36.Finally, as regards the fifth limb of the second part of the first ground of appeal, challenging the finding made at paragraph 98 of the judgment under appeal, as regards the case giving rise to the judgment of the General Court in Case T‑345/03 Evropaïki Dynamiki v Commission, a case in which non-communication of the NCTS source-code had been a factor which led the General Court to annul the Commission’s decision excluding the appellant’s tender, it must be noted that, at paragraph 98 of the judgment at present under appeal, the General Court drew a distinction with regard to the facts of that earlier case on the ground that, in it, the call for tenders had concerned availability and development of the existing system Cordis, whereas, in the present case, the facts concerned a call for tenders in respect of the development of a new system.
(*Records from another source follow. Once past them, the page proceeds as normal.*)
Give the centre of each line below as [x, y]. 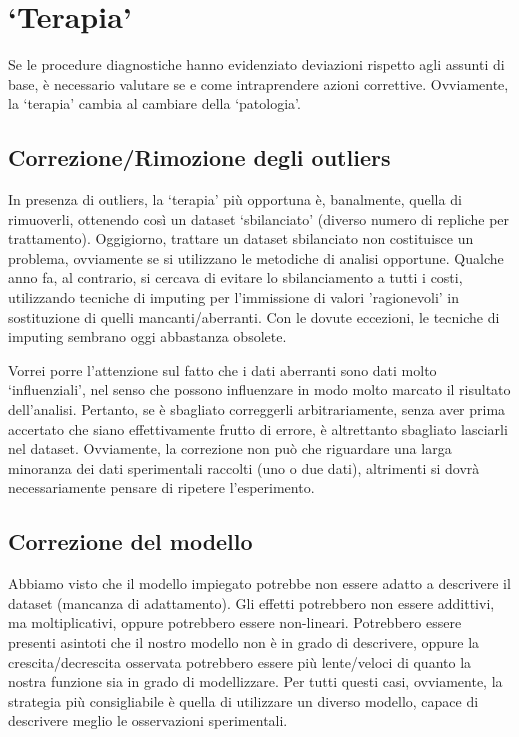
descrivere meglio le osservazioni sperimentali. [148, 720]
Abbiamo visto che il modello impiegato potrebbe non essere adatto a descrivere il [259, 583]
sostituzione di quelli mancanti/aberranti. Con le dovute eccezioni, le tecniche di [254, 316]
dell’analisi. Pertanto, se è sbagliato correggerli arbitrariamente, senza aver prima [257, 409]
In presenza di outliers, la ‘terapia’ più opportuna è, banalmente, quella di [235, 199]
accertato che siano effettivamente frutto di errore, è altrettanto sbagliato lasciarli [258, 428]
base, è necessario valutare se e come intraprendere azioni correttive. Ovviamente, [258, 83]
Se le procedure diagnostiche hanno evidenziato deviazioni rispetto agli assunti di [256, 64]
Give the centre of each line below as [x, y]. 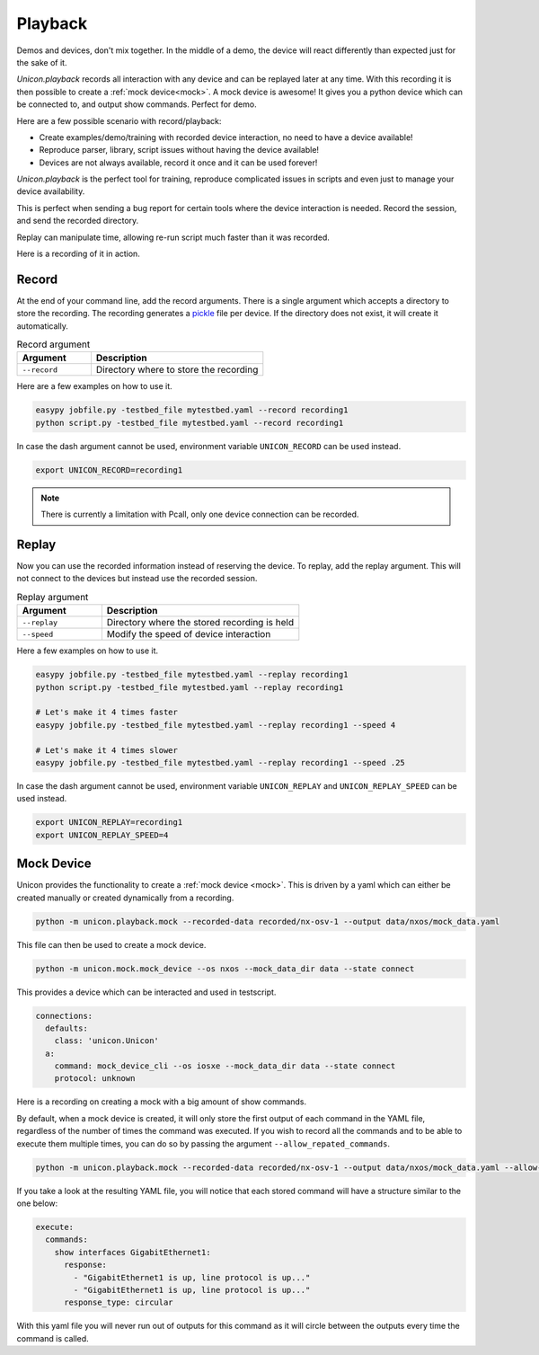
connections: [64, 1016]
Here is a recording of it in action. [79, 254]
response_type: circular [119, 1302]
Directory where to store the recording [177, 370]
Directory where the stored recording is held [200, 623]
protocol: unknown [95, 1079]
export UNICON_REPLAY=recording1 [109, 823]
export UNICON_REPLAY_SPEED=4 [102, 835]
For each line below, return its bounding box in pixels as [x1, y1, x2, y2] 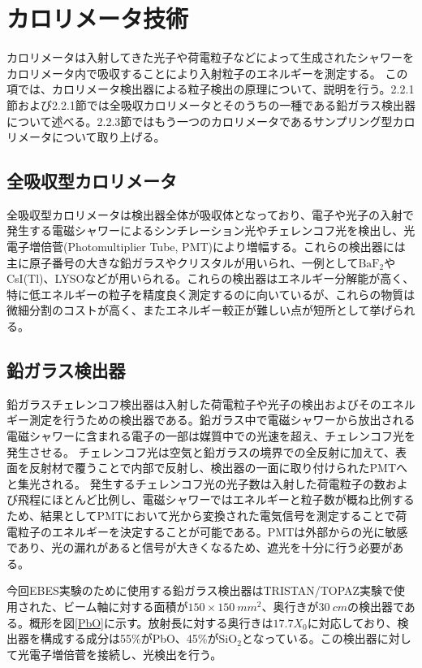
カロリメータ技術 [6, 2, 189, 35]
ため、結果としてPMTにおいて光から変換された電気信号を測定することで [6, 507, 396, 523]
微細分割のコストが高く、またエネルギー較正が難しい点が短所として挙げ [6, 301, 393, 319]
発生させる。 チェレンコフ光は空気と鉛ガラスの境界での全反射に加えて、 [6, 443, 395, 460]
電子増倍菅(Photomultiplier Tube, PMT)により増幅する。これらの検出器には [6, 238, 406, 255]
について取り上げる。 [51, 128, 166, 145]
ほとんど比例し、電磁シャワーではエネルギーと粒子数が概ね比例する [51, 491, 415, 508]
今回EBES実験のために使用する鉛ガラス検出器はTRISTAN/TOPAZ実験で [6, 582, 394, 599]
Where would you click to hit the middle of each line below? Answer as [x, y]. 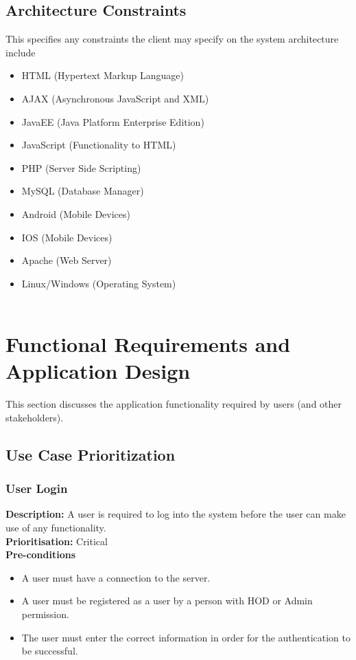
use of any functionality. [56, 528]
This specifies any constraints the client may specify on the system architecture [172, 39]
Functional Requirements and [148, 344]
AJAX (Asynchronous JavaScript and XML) [115, 98]
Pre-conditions [41, 554]
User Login [37, 488]
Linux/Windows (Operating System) [99, 283]
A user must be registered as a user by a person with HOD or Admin [167, 601]
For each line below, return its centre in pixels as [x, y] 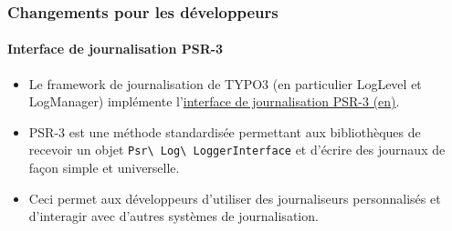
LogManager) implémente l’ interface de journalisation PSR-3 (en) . [214, 101]
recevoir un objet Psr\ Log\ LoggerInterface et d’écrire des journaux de [237, 150]
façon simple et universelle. [104, 168]
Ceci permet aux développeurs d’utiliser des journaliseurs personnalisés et [235, 198]
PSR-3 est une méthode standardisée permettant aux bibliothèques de [225, 131]
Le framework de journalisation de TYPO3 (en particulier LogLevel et [225, 83]
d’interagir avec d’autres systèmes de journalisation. [173, 216]
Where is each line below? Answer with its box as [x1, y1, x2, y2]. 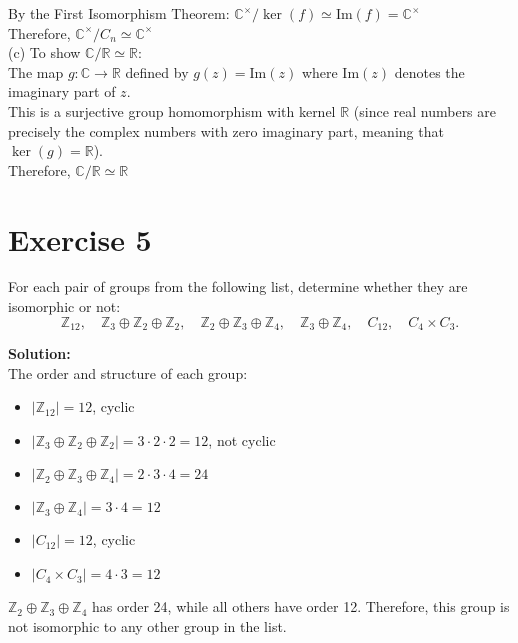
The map [8, 61, 64, 82]
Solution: [8, 343, 71, 364]
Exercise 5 [8, 218, 152, 259]
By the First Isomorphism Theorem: [8, 3, 230, 23]
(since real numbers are [353, 100, 497, 121]
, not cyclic [208, 429, 276, 450]
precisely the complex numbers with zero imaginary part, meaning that [8, 120, 444, 141]
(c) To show [8, 42, 81, 63]
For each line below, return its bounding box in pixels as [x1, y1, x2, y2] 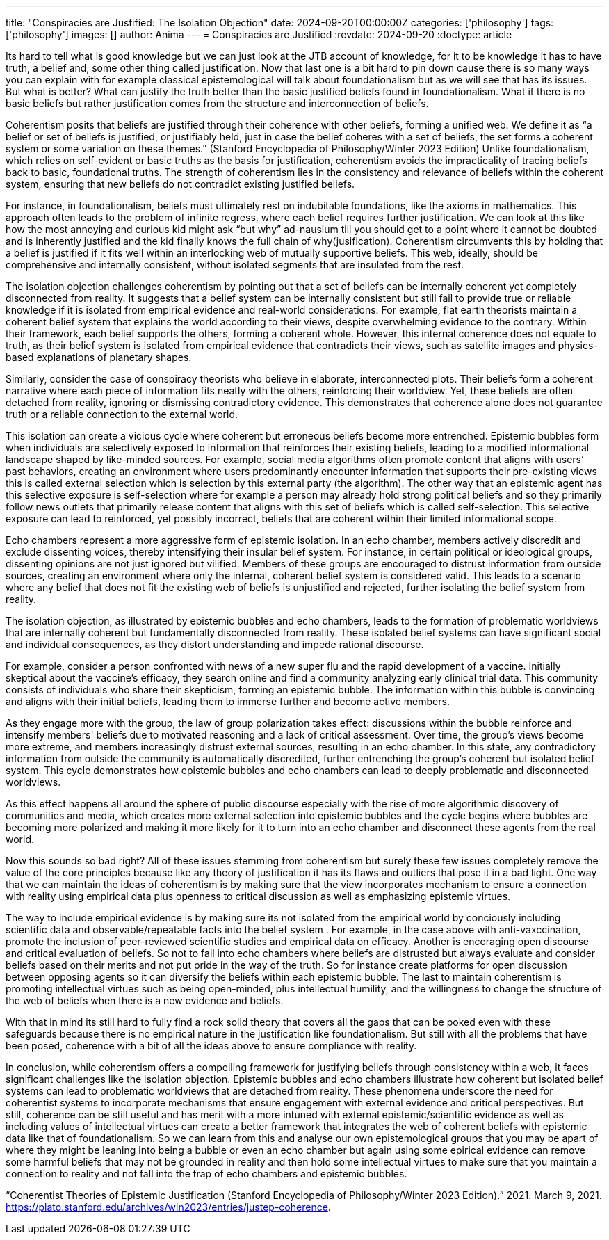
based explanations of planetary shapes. [6, 351, 192, 363]
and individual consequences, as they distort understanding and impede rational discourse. [6, 638, 424, 650]
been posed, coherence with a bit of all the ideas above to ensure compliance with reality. [6, 1040, 417, 1052]
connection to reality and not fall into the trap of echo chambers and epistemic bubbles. [6, 1168, 407, 1179]
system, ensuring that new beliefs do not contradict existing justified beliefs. [6, 178, 355, 190]
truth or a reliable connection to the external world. [6, 408, 238, 420]
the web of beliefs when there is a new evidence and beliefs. [6, 995, 284, 1006]
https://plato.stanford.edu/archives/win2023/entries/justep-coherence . [6, 1201, 331, 1213]
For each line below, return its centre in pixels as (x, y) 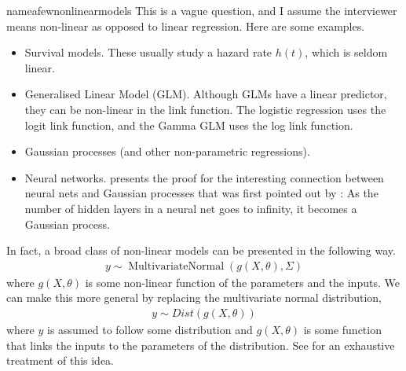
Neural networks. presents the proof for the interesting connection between (204, 177)
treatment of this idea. (60, 360)
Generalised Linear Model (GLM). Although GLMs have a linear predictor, (206, 94)
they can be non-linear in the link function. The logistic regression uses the (205, 109)
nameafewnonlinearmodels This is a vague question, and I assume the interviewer (202, 10)
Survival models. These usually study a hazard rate (148, 52)
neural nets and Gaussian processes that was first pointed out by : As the (201, 193)
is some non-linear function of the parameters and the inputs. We (242, 282)
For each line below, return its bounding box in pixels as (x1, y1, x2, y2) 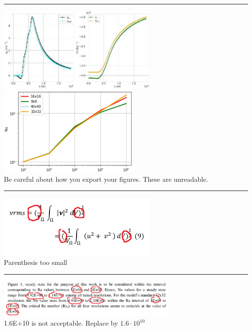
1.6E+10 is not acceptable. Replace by (4, 318, 118, 328)
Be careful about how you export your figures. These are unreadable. (4, 174, 208, 184)
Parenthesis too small (4, 257, 67, 267)
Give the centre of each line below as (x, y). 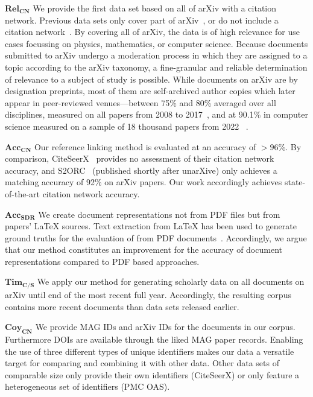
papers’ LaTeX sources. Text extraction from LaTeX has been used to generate (151, 226)
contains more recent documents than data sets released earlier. (122, 306)
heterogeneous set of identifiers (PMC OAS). (87, 386)
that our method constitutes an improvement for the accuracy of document (144, 249)
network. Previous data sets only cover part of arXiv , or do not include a (142, 20)
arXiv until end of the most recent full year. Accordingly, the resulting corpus (148, 294)
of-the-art (22, 193)
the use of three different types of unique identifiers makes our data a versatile (150, 351)
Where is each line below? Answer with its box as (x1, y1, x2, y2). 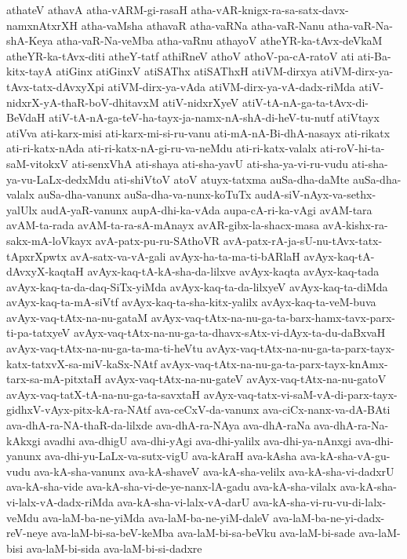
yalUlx (6, 201, 38, 217)
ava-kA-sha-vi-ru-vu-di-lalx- (253, 494, 387, 510)
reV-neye (6, 524, 48, 541)
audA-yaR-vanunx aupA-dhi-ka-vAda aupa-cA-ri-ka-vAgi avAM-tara (41, 201, 372, 217)
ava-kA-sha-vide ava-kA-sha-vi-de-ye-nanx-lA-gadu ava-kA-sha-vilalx (6, 478, 336, 495)
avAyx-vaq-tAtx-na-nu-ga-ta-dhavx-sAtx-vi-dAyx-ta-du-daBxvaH (73, 324, 386, 341)
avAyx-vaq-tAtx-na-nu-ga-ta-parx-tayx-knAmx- (160, 355, 388, 371)
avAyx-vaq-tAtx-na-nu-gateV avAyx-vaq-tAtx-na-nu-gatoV (105, 371, 387, 387)
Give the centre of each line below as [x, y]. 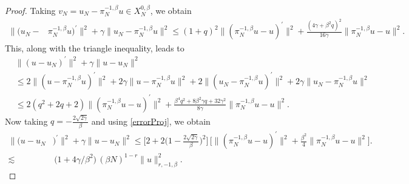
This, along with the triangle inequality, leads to [95, 48]
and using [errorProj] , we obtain [151, 121]
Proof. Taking [30, 10]
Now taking [26, 121]

37.37 Evropaïki Dynamiki disputes that factual assessment by the General Court, but merely claims that those cases are equivalent, without setting out reasons for its disagreement on this point.
38.38 This limb of the second part of the first ground of appeal is, therefore, in the light of the case-law cited at paragraph 18 of the present order, clearly inadmissible.
39.39 In those circumstances, the second part of the first ground of appeal is in part clearly inadmissible and in part clearly unfounded.
40.Consequently, the first ground of appeal raised by Evropaïki Dynamiki must be rejected.
41.41 Evropaïki Dynamiki submits that the General Court erred, at paragraphs 132 to 142 of the judgment under appeal, in finding that the Commission had supplied sufficient information to make it possible for that company to assert its rights and to enable the General Court to exercise its judicial review of the contested decision. Evropaïki Dynamiki maintains, first, that the Commission failed to provide the information which it had asked for concerning the reasons for the rejection of its tender as well as the relative advantages of the successful tender and, second, that it should have received a copy of the report of the evaluation committee which the contracting authority had set up for the purpose of awarding the contract at issue (‘the evaluation committee’), in accordance with paragraph 135 of the General Court’s judgment of 10 September 2008 in Case T-59/05 Evropaïki Dynamiki v Commission.
42.42 The Commission takes the view that the judgment under appeal is not vitiated by any error in this regard.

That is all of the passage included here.